女尸就抬在車夫身旁,暮青將他的手扯向前來,往女尸脖子旁邊一比,“與你手上的勒痕不差分毫!”
那車夫瞧見女尸正發抖,猛不迭被暮青扯住往前一拉,整個人險些撲到女尸身上,他大叫一聲,連滾帶爬地便往公堂外跑。暮青往特訓營里看了一眼,石大海一只手就將那車夫給提了回來。
車夫腳不沾地,連連踢打,嘴里叫著:“不關小的的事,小的只是奉命辦差,是老夫人!老夫人!”
“狗奴才!”老太太驚怒而起,老杖急捶青磚。
“祖母?”司馬敬望著老太太。
司馬忠臉色青紅難辨,剛剛車夫那一喊,怕是衙門口圍觀的百姓都聽見了,司馬家的顏面今兒要丟盡。
老太太指著車夫,厲色威凜,“吃了府里這些年的飯食,竟養出條惡狗來,竟敢咬主人,合該打死!來人!來人!”
她喚著府里的護衛,看那架勢竟是要將車夫當堂拉下去打死!
特訓營的兵瞧見暮青的眼神,上來幾個人就把司馬府的護衛給擋了,那些護衛欲拔刀,卻見特訓營的一群兵勇咧嘴一笑,比刀鋒瘆人。護衛們怔愣之時,特訓營的兵出手如電,擒腕、擰摔、下刀、逼頸,一氣呵成,公堂內外之人只覺眼前一花,司馬府里的侍衛們已被逼壓在地,腰間佩刀被人所奪,正抵在頸旁。

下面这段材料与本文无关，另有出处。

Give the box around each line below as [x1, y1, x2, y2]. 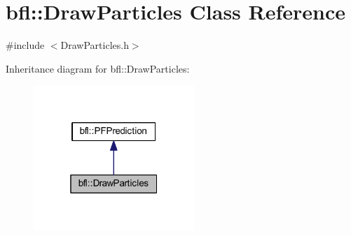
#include [6, 38, 45, 52]
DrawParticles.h [60, 38, 129, 52]
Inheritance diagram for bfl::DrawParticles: [6, 61, 190, 75]
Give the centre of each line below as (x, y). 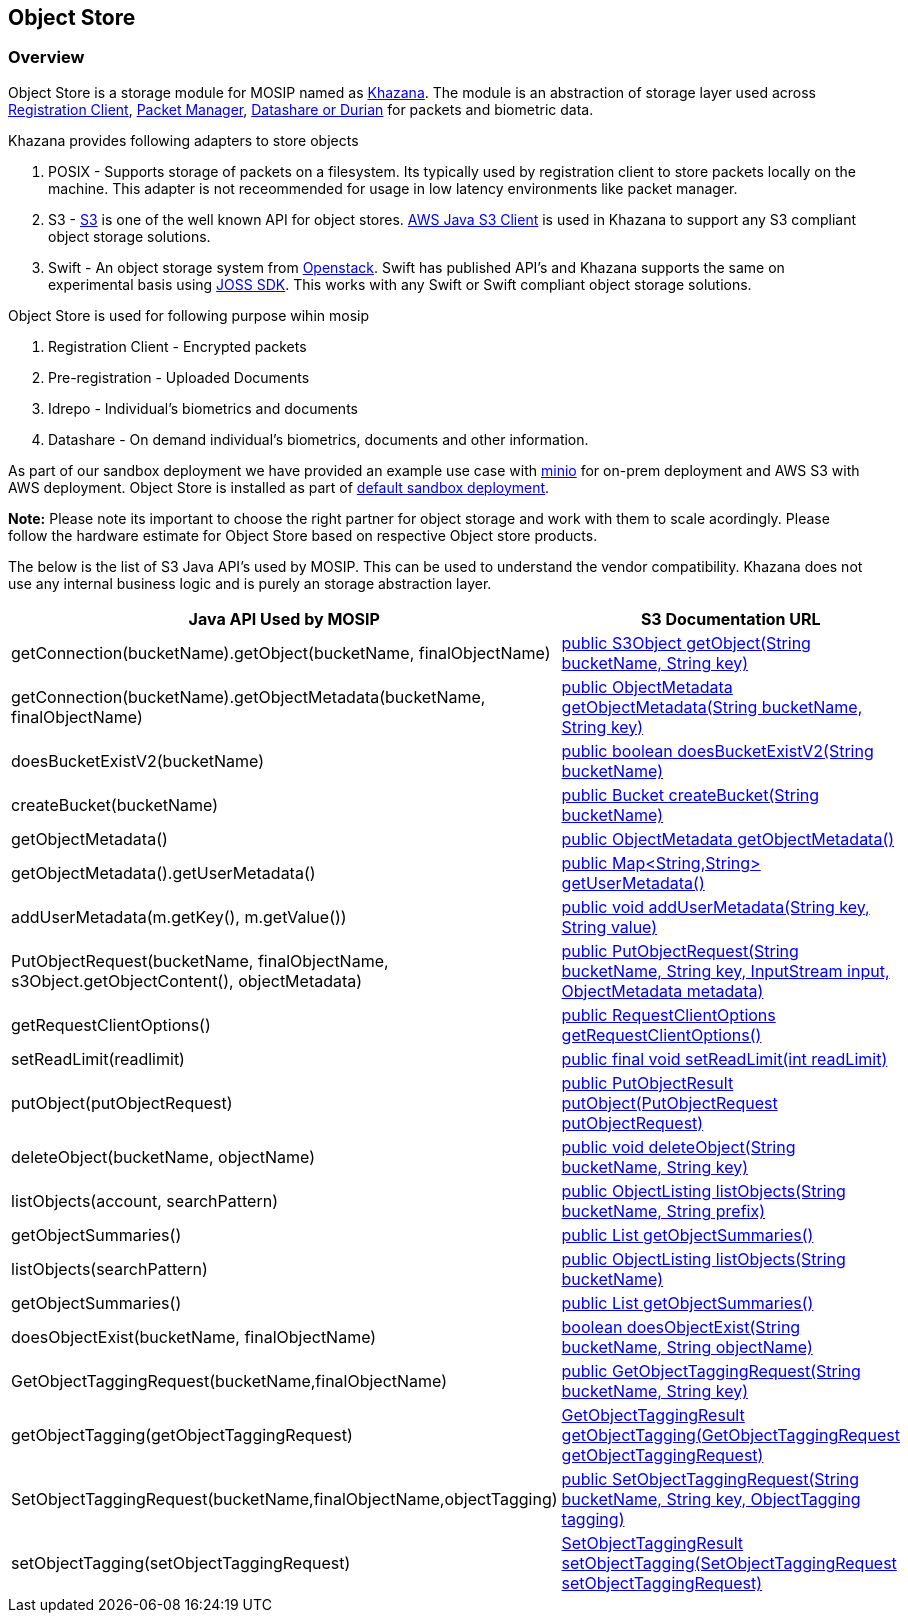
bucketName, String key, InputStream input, (725, 970)
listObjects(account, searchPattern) (144, 1200)
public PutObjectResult (647, 1082)
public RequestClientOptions (668, 1014)
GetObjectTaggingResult (653, 1414)
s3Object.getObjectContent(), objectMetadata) (187, 980)
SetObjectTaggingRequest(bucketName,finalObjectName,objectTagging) (284, 1498)
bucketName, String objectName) (687, 1346)
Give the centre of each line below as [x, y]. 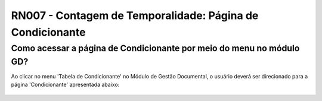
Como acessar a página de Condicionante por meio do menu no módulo [155, 48]
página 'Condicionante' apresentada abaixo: [65, 85]
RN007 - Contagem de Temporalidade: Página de [135, 15]

元修目光微沉,這身手雖不及她敏捷熟練,倒是與她同一路數,怪不得近戰驍騎營的人贏不了。
季延直摸下巴,水師平時就是如此練兵的?
“好!”不知哪個百姓叫了聲好,衙門口便熱鬧了起來。
“好身手!”
“怪不得驍騎營會被揍!”
百姓的議論聲傳進府衙公堂,司馬家顏面盡失,司馬忠卻顧不得此事,此地乃是公堂,不是自家府里,殺個丫頭也無妨,事關司馬家的顏面和老夫人的聲譽,此事不可不辯。
“你說殺春娘是奉老夫人之命,一介戲子,打殺了就是,何需命你偷偷摸摸的殺?”司馬忠怒問。
車夫方才死里逃生,心知驚懼之下出賣主子已無活路,索性便都招了,“公子此番到莊子上養病,心里還想著春娘,老夫人想把春娘打殺了,又怕刺激公子,所以才命小的偷偷動手,切莫讓公子知道是府中人所為。”
老太太渾身發抖,連連急喘,“一派胡言!一派胡言!”
“并非胡言。”暮青這時出了聲,“老夫人以為做的漂亮,毫無破綻?實則處處是破綻。”
老太太不知暮青此話何意,只盯著她。
“司馬敬迷戀春娘已到了要納她為妾的地步,你把他送到城外的莊子上,難道想不到命下人們看緊他,以防他溜走去見春娘?且他被送到城外的莊子里是為了養病,你請了江湖郎中來為他醫治,莊子里的下人必定看他看得緊,他怎能輕易的溜出莊子?此乃破綻之一!”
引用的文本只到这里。